**Task prompt**
Write out again, word for word, the lines below from the line that holds "Arrives May 29" through the line that holds "automatically receive Social", omitting pictures.

++++++++

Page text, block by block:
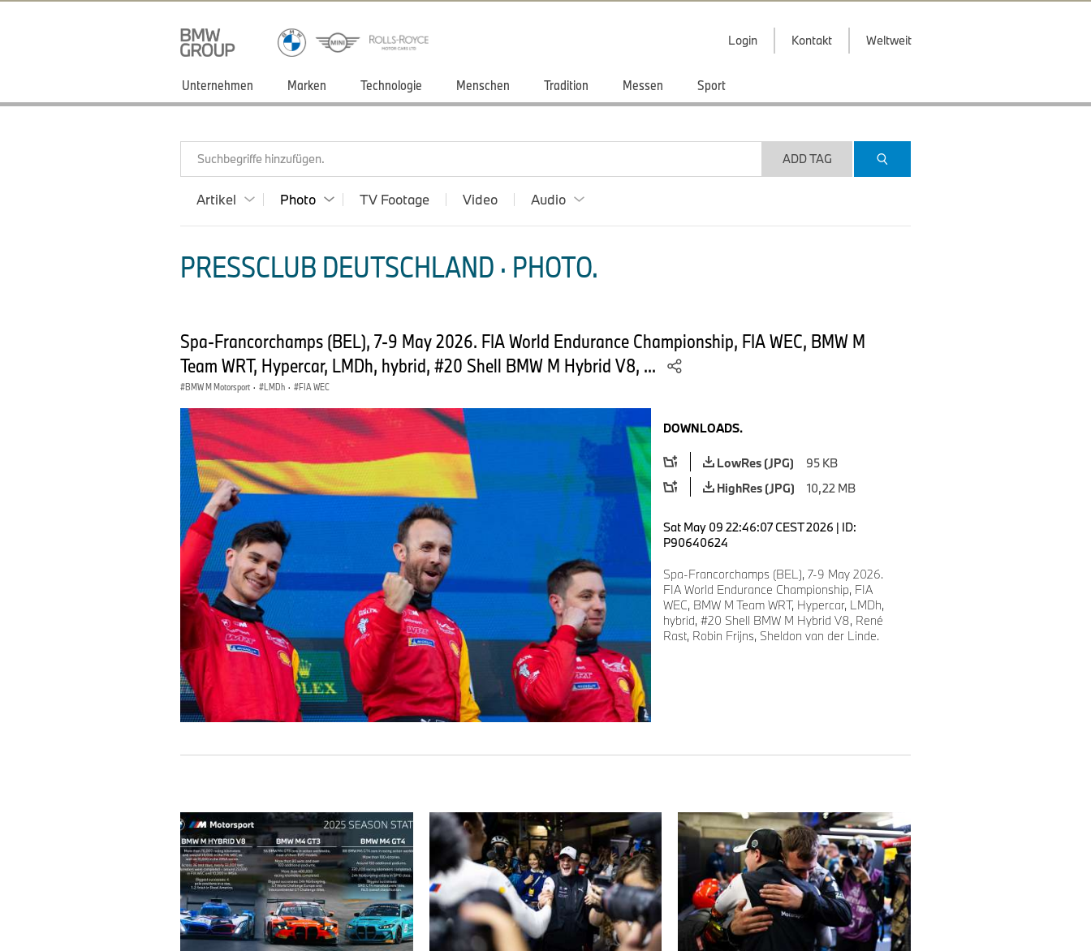
Login Kontakt Weltweit
Unternehmen Marken Technologie Menschen Tradition Messen Sport
Suchbegriffe hinzufügen. ADD TAG
Artikel Photo TV Footage Video Audio
PRESSCLUB DEUTSCHLAND · PHOTO.
Spa-Francorchamps (BEL), 7-9 May 2026. FIA World Endurance Championship, FIA WEC, BMW M
Team WRT, Hypercar, LMDh, hybrid, #20 Shell BMW M Hybrid V8, ...
BMW M Motorsport · LMDh · FIA WEC
DOWNLOADS.
LowRes (JPG)
95 KB
HighRes (JPG)
10,22 MB
Sat May 09 22:46:07 CEST 2026 | ID:
P90640624
Spa-Francorchamps (BEL), 7-9 May 2026.
FIA World Endurance Championship, FIA
WEC, BMW M Team WRT, Hypercar, LMDh,
hybrid, #20 Shell BMW M Hybrid V8, René
Rast, Robin Frijns, Sheldon van der Linde.
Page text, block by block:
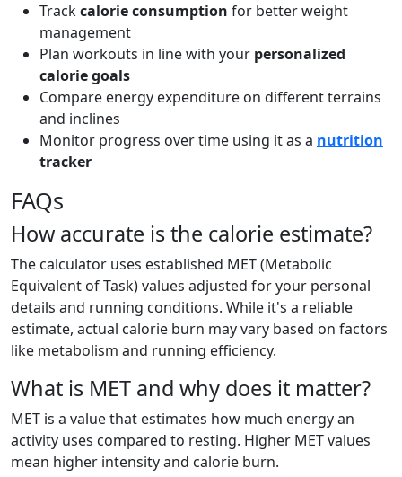
Trackcalorie consumption for better weight
management
Plan workouts in line with your personalized
calorie goals
Compare energy expenditure on different terrains
and inclines
Monitor progress over time using it as a nutrition
tracker
FAQs
How accurate is the calorie estimate?
The calculator uses established MET (Metabolic
Equivalent of Task) values adjusted for your personal
details and running conditions. While it's a reliable
estimate, actual calorie burn may vary based on factors
like metabolism and running efficiency.
What is MET and why does it matter?
MET is a value that estimates how much energy an
activity uses compared to resting. Higher MET values
mean higher intensity and calorie burn.
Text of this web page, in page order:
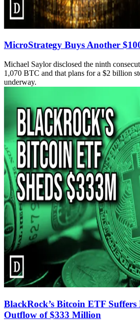
MicroStrategy Buys Another
Michael Saylor disclosed the ninth
1,070 BTC and that plans for a $2 billion
underway.
BlackRock’s Bitcoin ETF
Outflow of $333 Million
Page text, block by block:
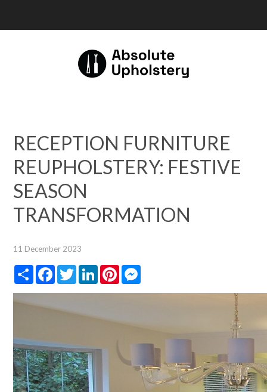
RECEPTION FURNITURE
REUPHOLSTERY: FESTIVE
SEASON
TRANSFORMATION
11 December 2023
Share Facebook
TwitterLinkedInPinterest
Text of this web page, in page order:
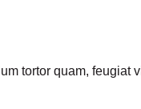
tortor quam,
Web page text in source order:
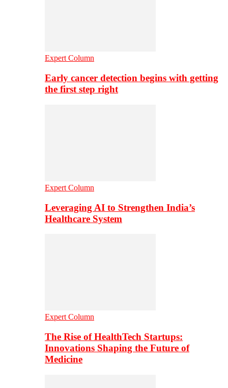
Expert Column
Early cancer detection begins with getting
the first step right
Expert Column
Leveraging AI to Strengthen India’s
Healthcare System
Expert Column
The Rise of HealthTech Startups:
Innovations Shaping the Future of
Medicine
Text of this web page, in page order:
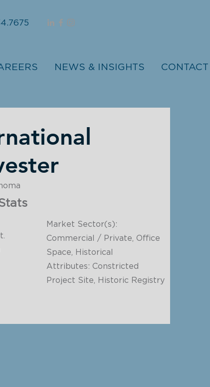
NEWS & INSIGHTS CONTACT
Market Sector(s):
Commercial / Private, Office
Space, Historical
Attributes: Constricted
Project Site, Historic Registry
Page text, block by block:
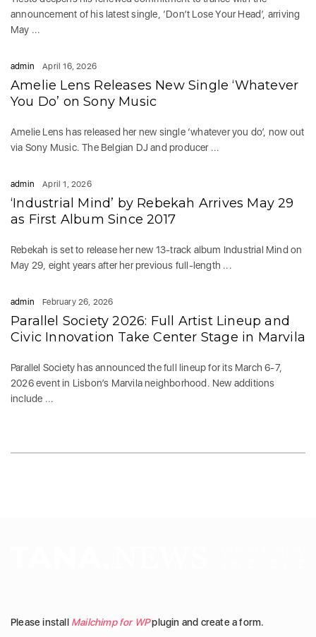
announcement of his latest single, ‘Don’t Lose Your Head’, arriving
May ...
admin April 16, 2026
Amelie Lens Releases New Single ‘Whatever
You Do’ on Sony Music
Amelie Lens has released her new single ‘whatever you do’, now out
via Sony Music. The Belgian DJ and producer ...
admin April 1, 2026
‘Industrial Mind’ by Rebekah Arrives May 29
as First Album Since 2017
Rebekah is set to release her new 13-track album Industrial Mind on
May 29, eight years after her previous full-length ...
admin February 26, 2026
Parallel Society 2026: Full Artist Lineup and
Civic Innovation Take Center Stage in Marvila
Parallel Society has announced the full lineup for its March 6-7,
2026 event in Lisbon’s Marvila neighborhood. New additions
include ...
Please install Mailchimp for WPplugin and create a form.
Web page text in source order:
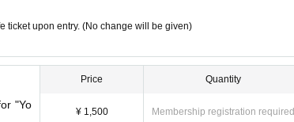
ticket upon entry. (No change will be given)
"Yo
Price
¥ 1,500
Quantity
Membership registration required
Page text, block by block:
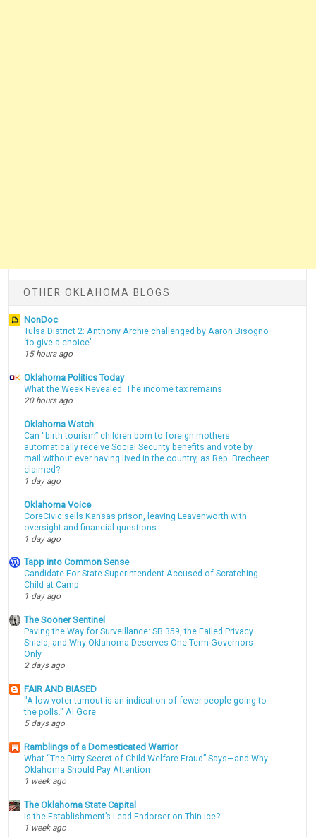
OTHER OKLAHOMA BLOGS
NonDoc
Tulsa District 2: Anthony Archie challenged by Aaron Bisogno
‘to give a choice’
15 hours ago
Oklahoma Politics Today
What the Week Revealed: The income tax remains
20 hours ago
Oklahoma Watch
Can “birth tourism” children born to foreign mothers
automatically receive Social Security benefits and vote by
mail without ever having lived in the country, as Rep. Brecheen
claimed?
1 day ago
Oklahoma Voice
CoreCivic sells Kansas prison, leaving Leavenworth with
oversight and financial questions
1 day ago
Tapp into Common Sense
Candidate For State Superintendent Accused of Scratching
Child at Camp
1 day ago
The Sooner Sentinel
Paving the Way for Surveillance: SB 359, the Failed Privacy
Shield, and Why Oklahoma Deserves One-Term Governors
Only
2 days ago
FAIR AND BIASED
"A low voter turnout is an indication of fewer people going to
the polls." Al Gore
5 days ago
Ramblings of a Domesticated Warrior
What “The Dirty Secret of Child Welfare Fraud” Says—and Why
Oklahoma Should Pay Attention
1 week ago
The Oklahoma State Capital
Is the Establishment’s Lead Endorser on Thin Ice?
1 week ago
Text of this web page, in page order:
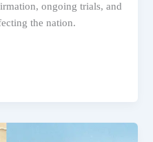
ongoing trials, and
the nation.
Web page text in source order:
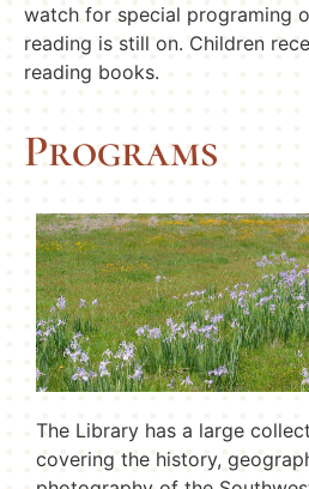
watch for special programing
reading is still on. Children
reading books.
Programs
The Library has a large
covering the history,
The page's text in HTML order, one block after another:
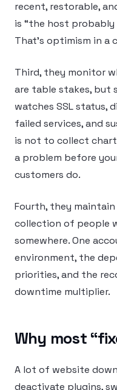
recent, restorable,
is “the host probably
That’s optimism in a
Third, they monitor
are table stakes, but
watches SSL status,
failed services, and
is not to collect
a problem before
customers do.
Fourth, they maintain
collection of people
somewhere. One
environment, the
priorities, and the
downtime multiplier.
Why most
A lot of website
deactivate plugins,
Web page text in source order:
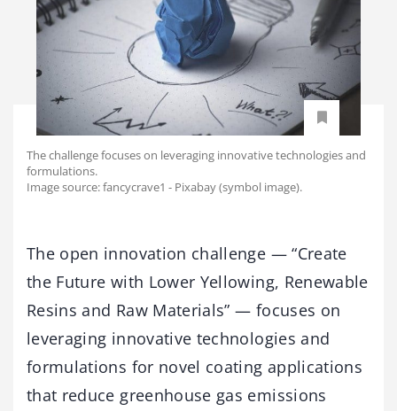
The challenge focuses on leveraging innovative technologies and
formulations.
Image source: fancycrave1 - Pixabay (symbol image).
The open innovation challenge — “Create
the Future with Lower Yellowing, Renewable
Resins and Raw Materials” — focuses on
leveraging innovative technologies and
formulations for novel coating applications
that reduce greenhouse gas emissions
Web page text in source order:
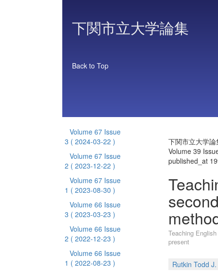
下関市立大学論集
Back to Top
Volume 67 Issue
3 ( 2024-03-22 )
Volume 67 Issue
2 ( 2023-12-22 )
Volume 67 Issue
1 ( 2023-08-30 )
Volume 66 Issue
3 ( 2023-03-23 )
Volume 66 Issue
2 ( 2022-12-23 )
Volume 66 Issue
1 ( 2022-08-23 )
下関市立大学論
Volume 39
published_at
Teaching
present
Rutkin Todd J.
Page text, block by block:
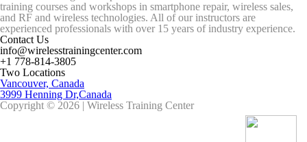
training courses and workshops in smartphone repair, wireless sales,
and RF and wireless technologies. All of our instructors are
experienced professionals with over 15 years of industry experience.
Contact Us
info@wirelesstrainingcenter.com
+1 778-814-3805
Two Locations
Vancouver, Canada
3999 Henning Dr,Canada
Copyright © 2026 | Wireless Training Center
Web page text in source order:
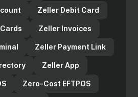
Zeller Debit Card
Zeller Invoices
Zeller Payment Link
Zeller App
Zero-Cost EFTPOS
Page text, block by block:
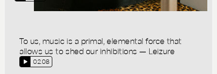
To us, music is a primal, elemental force that
allows us to shed our inhibitions — Leizure
02.08
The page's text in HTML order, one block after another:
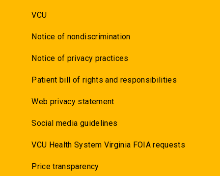
VCU
Notice of nondiscrimination
Notice of privacy practices
Patient bill of rights and responsibilities
Web privacy statement
Social media guidelines
VCU Health System Virginia FOIA requests
Price transparency
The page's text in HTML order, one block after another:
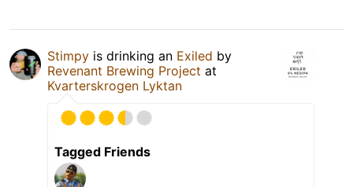
Stimpy is drinking an Exiled by
Revenant Brewing Project at
Kvarterskrogen Lyktan
Tagged Friends
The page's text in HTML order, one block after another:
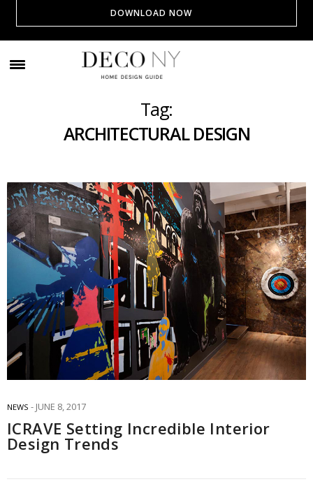
Tag:
ARCHITECTURAL DESIGN
NEWS JUNE 8, 2017
ICRAVE Setting Incredible Interior
Design Trends
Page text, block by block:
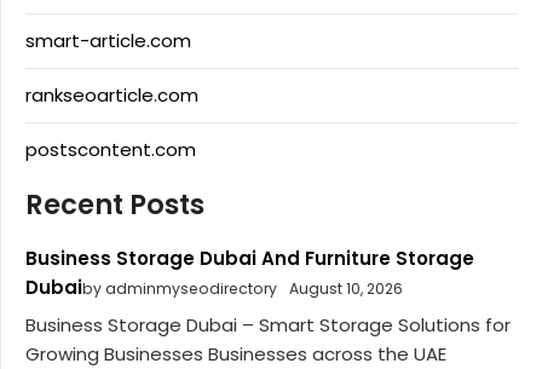
smart-article.com
rankseoarticle.com
postscontent.com
Recent Posts
Business Storage Dubai And Furniture Storage
Dubaiby adminmyseodirectory August 10, 2026
Business Storage Dubai – Smart Storage Solutions for
Growing Businesses Businesses across the UAE

++++++++

**Written answer**
‘Industrial Mind’ by Rebekah Arrives May 29
as First Album Since 2017
Rebekah is set to release her new 13-track album Industrial Mind on
May 29, eight years after her previous full-length ...
admin February 26, 2026
Parallel Society 2026: Full Artist Lineup and
Civic Innovation Take Center Stage in Marvila
Parallel Society has announced the full lineup for its March 6-7,
2026 event in Lisbon’s Marvila neighborhood. New additions
include ...
Please install Mailchimp for WPplugin and create a form.
Web page text in source order:
ticket upon entry. (No change will be given)
"Yo
Price
¥ 1,500
Quantity
Membership registration required
Page text, block by block:
OTHER OKLAHOMA BLOGS
NonDoc
Tulsa District 2: Anthony Archie challenged by Aaron Bisogno
‘to give a choice’
15 hours ago
Oklahoma Politics Today
What the Week Revealed: The income tax remains
20 hours ago
Oklahoma Watch
Can “birth tourism” children born to foreign mothers
automatically receive Social Security benefits and vote by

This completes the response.